2021 Reading Log: December (+ Writing Update)
Completed reads for December:
- Three Act Tragedy, by Agatha Christie
- The Murder on the Links, by Agatha Christie
- On Abstinence from Animal Food, by Porphyry
- Letter to Marcella, by Porphyry
- Saturnalia, by Lucian of Samosata
- The Life of Plotinus, by Porphyry
- The Wednesday Wizard, by Sherryl Jordan
- Denzil’s Dilemma, by Sherryl Jordan
- Denzil’s Great Bear Burglary, by Sherryl Jordan
- The Silver Dragon, by Sherryl Jordan
- A Murder is Announced, by Agatha Christie
- The Nature of Middle-earth, by J.R.R. Tolkien
- Cards on the Table, by Agatha Christie
- Introduction to Precious Metals, by Mark Grimwade
- Isagoge, by Porphyry
- The Road to Wigan Pier, by George Orwell
- Saturnalian Letters, by Lucian of Samosata
- Cronosolon, by Lucian of Samosata
- The Prose Edda, by Snorri Sturluson
- A Christmas Carol, by Charles Dickens
- A Child’s Christmas in Wales, by Dylan Thomas
- Sir Gawain and the Green Knight, by Anonymous
- Pearl, by Anonymous
- Sir Orfeo, by Anonymous
- On Fairy-Stories, by J.R.R. Tolkien
- The Homecoming of Beorhtnoth, Beorhthelm’s Son, by J.R.R. Tolkien
- The Chimes, by Charles Dickens
- Hercule Poirot’s Christmas, by Agatha Christie
- Auxiliaries to the Perception of Intelligible Natures, by Porphyry
- Sparkling Cyanide, by Agatha Christie
Porphyry’s tracts on ancient vegetarianism and Intelligible Natures are Thomas Taylor’s translations.
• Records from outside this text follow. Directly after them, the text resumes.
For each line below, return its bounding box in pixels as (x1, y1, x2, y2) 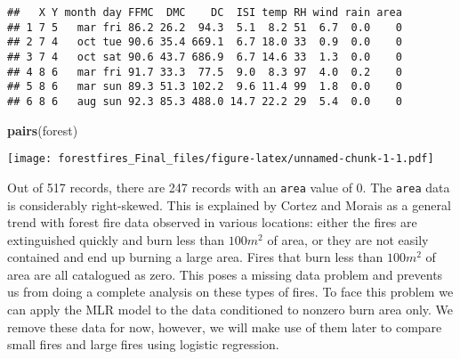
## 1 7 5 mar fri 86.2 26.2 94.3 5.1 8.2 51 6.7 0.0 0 (7, 20, 402, 34)
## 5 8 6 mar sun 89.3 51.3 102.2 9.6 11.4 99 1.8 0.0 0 (7, 80, 402, 94)
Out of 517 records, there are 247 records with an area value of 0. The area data (7, 177, 450, 196)
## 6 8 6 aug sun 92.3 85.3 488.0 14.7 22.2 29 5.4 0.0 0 (7, 94, 402, 108)
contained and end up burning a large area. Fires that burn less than (7, 248, 383, 266)
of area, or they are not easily (267, 230, 429, 249)
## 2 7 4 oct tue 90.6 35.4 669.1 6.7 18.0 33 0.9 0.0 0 (7, 36, 402, 49)
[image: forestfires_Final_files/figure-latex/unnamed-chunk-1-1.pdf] (7, 152, 434, 166)

Marcella’s Letter is Zimmern’s. Isagoge is Owen’s. The Prose Edda is Arthur Gilchrist Brodeur’s.
Sir Gawain and the Green Knight, Pearl, and Sir Orfeo are J.R.R. Tolkien’s translations, as combined in the single volume edited by Christopher Tolkien.
Hercule Poirot’s Christmas is set over the week of 22nd December to 28th December, so I read each chapter on the relevant day – rather like a strange Advent Calendar, but with a murder mystery.
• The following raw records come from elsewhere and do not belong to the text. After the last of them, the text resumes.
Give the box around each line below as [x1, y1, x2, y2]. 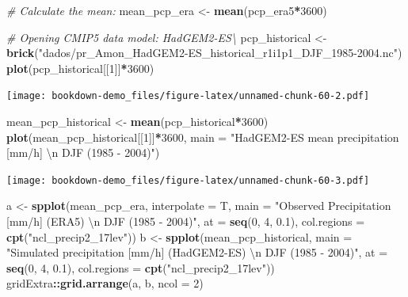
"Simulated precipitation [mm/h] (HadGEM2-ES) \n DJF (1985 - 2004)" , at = [6, 244, 388, 261]
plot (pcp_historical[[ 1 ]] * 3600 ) [6, 59, 154, 76]
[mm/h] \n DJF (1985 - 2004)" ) [6, 144, 160, 161]
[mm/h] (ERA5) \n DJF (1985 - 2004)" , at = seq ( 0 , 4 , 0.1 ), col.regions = [6, 213, 365, 230]
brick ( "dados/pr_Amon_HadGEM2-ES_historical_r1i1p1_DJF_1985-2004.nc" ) [6, 44, 402, 61]
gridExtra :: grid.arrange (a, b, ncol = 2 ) [6, 275, 204, 291]
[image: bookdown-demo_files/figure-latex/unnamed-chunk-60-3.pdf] [6, 174, 370, 186]
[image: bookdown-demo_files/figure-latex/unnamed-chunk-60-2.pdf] [6, 90, 370, 102]
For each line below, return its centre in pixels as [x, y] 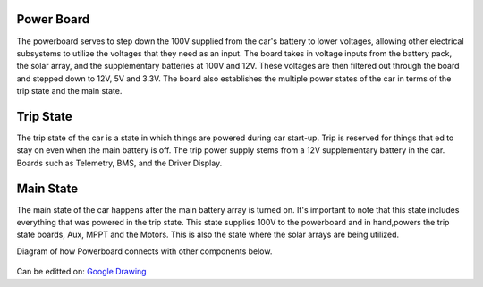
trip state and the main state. [69, 91]
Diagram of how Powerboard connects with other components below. [144, 251]
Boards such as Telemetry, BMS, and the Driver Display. [119, 163]
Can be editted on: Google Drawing [81, 272]

As you can see, December was an excellent reading month, to cap off a solid reading year generally. And while December was quiet so far as work on Old Phuul went, it was also not without note in the short story department. I churned out an extremely meaty story about… tin. As in, the metal. At 5,850 or so words, Of Tin and Tintagel is my longest completed fictional work after Wise Phuul and my sword and sorcery pieces.
I hope to recapture the energy for completing Old Phuul in the New Year – but compared with previous years, 2021 has actually seen solid progress.